If Alan was offended, he didn’t look it. “Very well. Robert, fix us some coffee.” One corner of Alan’s mouth lifted. “I assume you still take cream and sugar.”
Would it be immature to lie and say no? “Sure.” She glanced around, watched Robert start the machine, open the chrome door of the cupboard and pull out a pitcher of cream. Chill air misted out of the refrigerated unit and Emma wondered if the entire bank of cupboards was a refrigerated storage space. Made sense; the room screamed “evil lab,” and they’d need somewhere to stash the body parts.
“Coffee machine in a place like this,” she said. “Very civilized. Y’know, like if Hitler’s bunker had Netflix.”
Alan leaned back in his chair, propped his expensive shoes on the table. “Hitler’s bunker was a primitive bolthole. This is an advanced research facility with none of the trimmings your human scientists seem to find comforting.”
“What, no ceilings, but you’ve got a coffee maker and a kitchen?”
He tipped the chair back until it balanced on two legs. “Of course. A matter of priorities.”
Robert approached the table, kept his distance from Emma, and set down two china cups full of dark, viscous coffee. The scent of it hit Emma and her saliva glands had a fit.
“Yeah, well,” she managed to say, “Maybe you should reprioritize your kitchen staff. The menu leaves a lot to be desired.” The coffee, she suspected however, did not. Robert put a little jug of cream on the table, a couple of sachets of sugar, teaspoons.
With a hand halfway toward his coffee cup, Alan stopped, frowned. A confused look lightened his eyes. “You have complaints about the food?” He blinked.
Man, this was hilarious. If only she could share this with Fern: her vampire supervillain, affronted by accusations of shoddy meals provided to his kidnap victims.

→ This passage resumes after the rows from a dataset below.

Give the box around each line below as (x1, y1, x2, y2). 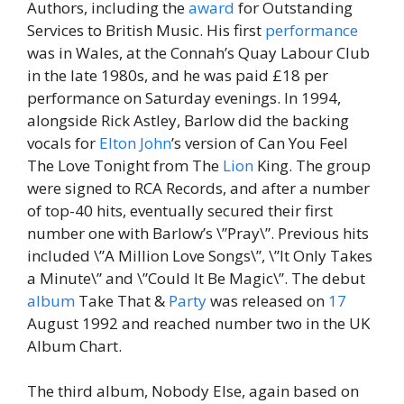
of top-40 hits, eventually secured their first (27, 199, 333, 221)
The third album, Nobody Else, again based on (27, 381, 359, 401)
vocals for (27, 132, 99, 153)
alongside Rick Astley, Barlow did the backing (27, 109, 349, 131)
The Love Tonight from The (27, 154, 223, 176)
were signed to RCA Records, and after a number (27, 177, 370, 198)
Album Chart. (27, 335, 122, 356)
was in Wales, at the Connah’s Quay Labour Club (27, 41, 370, 63)

She clamped that thought down, focused on the blazing feel of her mental shields — still in place. “Hell yeah, I’ve got complaints about the food. Don’t you eat?” Emma had a sudden, vivid recollection: she and Alan at one of countless restaurants, plates empty on the table. She had seen him eat, she knew she had.
He brought his cup to his face in both hands, eyes hooded, pausing with aromatic steam rising. “I do.” He took a sip, savored it. “My diet, however, is limited to meat and related things.”
Related things. Emma suppressed a shudder. “You’re drinking coffee. And I’ve seen you drink wine.”
Alan inclined his head. “My kind can metabolize almost anything, but whether we’re sustained by it is a different matter.”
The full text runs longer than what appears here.